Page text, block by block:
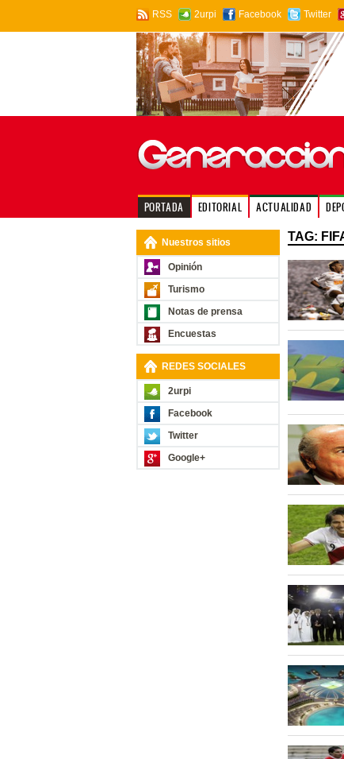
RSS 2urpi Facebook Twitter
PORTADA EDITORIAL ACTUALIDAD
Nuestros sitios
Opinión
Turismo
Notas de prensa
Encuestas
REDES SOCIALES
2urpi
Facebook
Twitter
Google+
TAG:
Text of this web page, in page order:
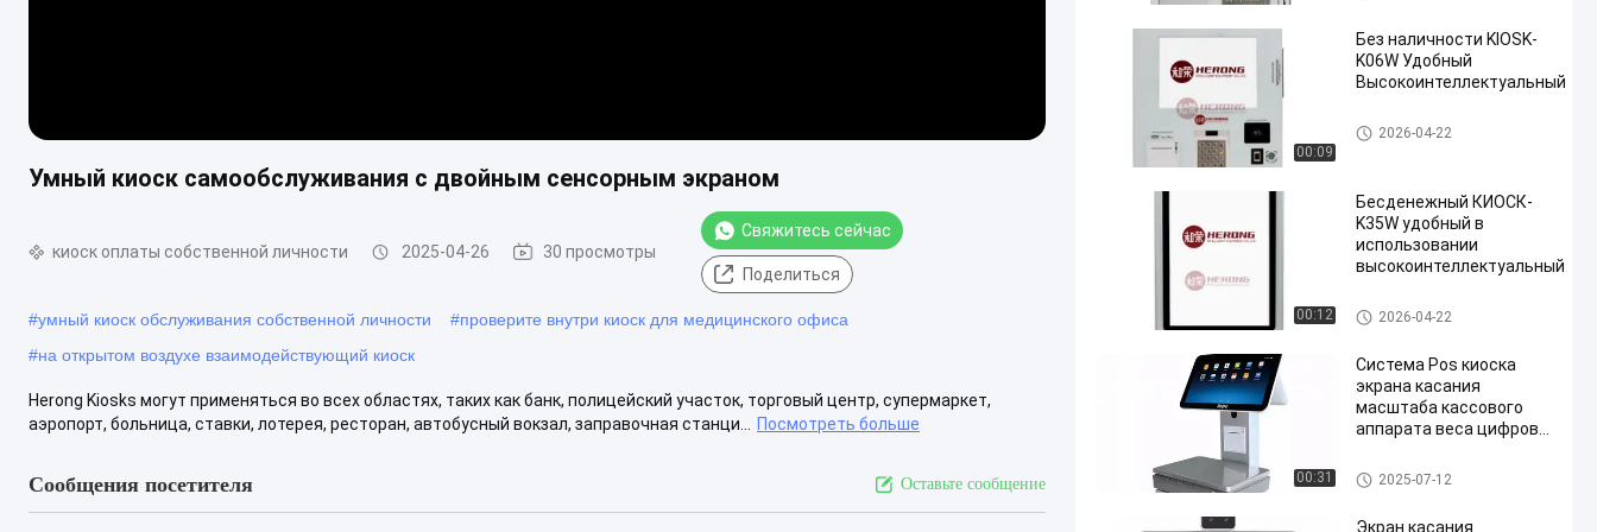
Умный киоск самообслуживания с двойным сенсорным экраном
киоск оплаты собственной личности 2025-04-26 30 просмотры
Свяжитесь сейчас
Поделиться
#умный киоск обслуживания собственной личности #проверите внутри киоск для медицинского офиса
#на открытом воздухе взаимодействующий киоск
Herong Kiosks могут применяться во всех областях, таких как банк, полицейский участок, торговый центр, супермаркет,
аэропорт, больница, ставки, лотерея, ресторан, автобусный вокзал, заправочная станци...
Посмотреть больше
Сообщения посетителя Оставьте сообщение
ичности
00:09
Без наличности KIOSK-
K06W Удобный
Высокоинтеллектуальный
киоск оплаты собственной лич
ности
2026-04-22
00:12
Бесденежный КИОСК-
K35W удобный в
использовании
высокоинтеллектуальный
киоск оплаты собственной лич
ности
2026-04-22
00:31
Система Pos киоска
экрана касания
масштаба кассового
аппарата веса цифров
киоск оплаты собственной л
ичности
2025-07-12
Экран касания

::::::::::

* **ABOUT THIS TASK**
Output every entry exactly, leaving out pictures.

* **TASK ANSWER**
Page text, block by block:
RSS 2urpi Facebook Twitter
PORTADA EDITORIAL ACTUALIDAD
Nuestros sitios
Opinión
Turismo
Notas de prensa
Encuestas
REDES SOCIALES
2urpi
Facebook
Twitter
Google+
TAG:
Text of this web page, in page order:
Умный киоск самообслуживания с двойным сенсорным экраном
киоск оплаты собственной личности 2025-04-26 30 просмотры
Свяжитесь сейчас
Поделиться
#умный киоск обслуживания собственной личности #проверите внутри киоск для медицинского офиса
#на открытом воздухе взаимодействующий киоск
Herong Kiosks могут применяться во всех областях, таких как банк, полицейский участок, торговый центр, супермаркет,
аэропорт, больница, ставки, лотерея, ресторан, автобусный вокзал, заправочная станци...
Посмотреть больше
Сообщения посетителя Оставьте сообщение
ичности
00:09
Без наличности KIOSK-
K06W Удобный
Высокоинтеллектуальный
киоск оплаты собственной лич
ности
2026-04-22
00:12
Бесденежный КИОСК-
K35W удобный в
использовании
высокоинтеллектуальный
киоск оплаты собственной лич
ности
2026-04-22
00:31
Система Pos киоска
экрана касания
масштаба кассового
аппарата веса цифров
киоск оплаты собственной л
ичности
2025-07-12
Экран касания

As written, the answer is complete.